● PROBLEM REQUIREMENTS: What you return must be the lines of the data that hold the word "Aspen".

● Recorded data:

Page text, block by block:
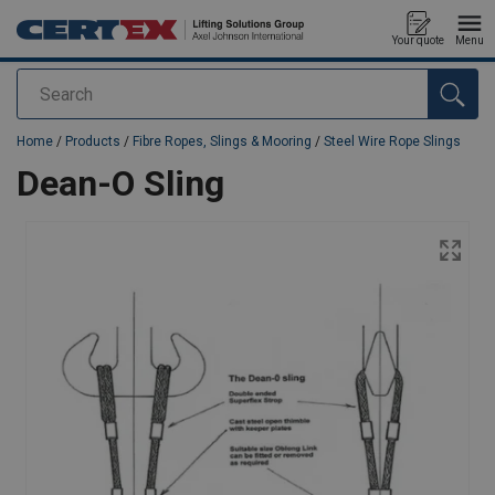
Search
Your quote Menu
added to your quote
Home / Products / Fibre Ropes, Slings & Mooring / Steel Wire Rope Slings
Dean-O Sling
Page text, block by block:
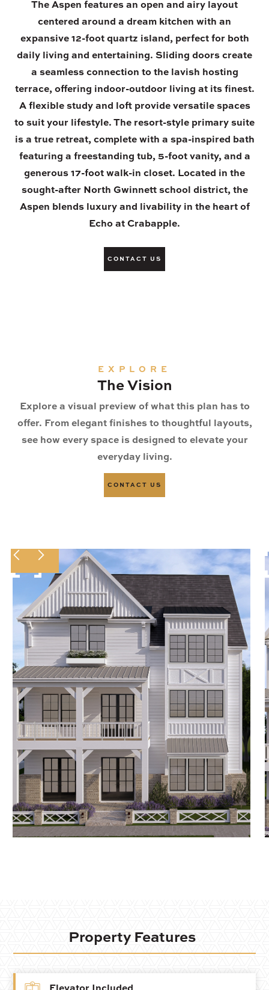
The Aspen features an open and airy layout
centered around a dream kitchen with an
expansive 12-foot quartz island, perfect for both
daily living and entertaining. Sliding doors create
a seamless connection to the lavish hosting
terrace, offering indoor-outdoor living at its finest.
A flexible study and loft provide versatile spaces
to suit your lifestyle. The resort-style primary suite
is a true retreat, complete with a spa-inspired bath
featuring a freestanding tub, 5-foot vanity, and a
generous 17-foot walk-in closet. Located in the
sought-after North Gwinnett school district, the
Aspen blends luxury and livability in the heart of
Echo at Crabapple.
CONTACT US
EXPLORE
The Vision
Explore a visual preview of what this plan has to
offer. From elegant finishes to thoughtful layouts,
see how every space is designed to elevate your
everyday living.
CONTACT US
Property Features

● SOLUTION TO THIS PROBLEM:
The Aspen features an open and airy layout
Aspen blends luxury and livability in the heart of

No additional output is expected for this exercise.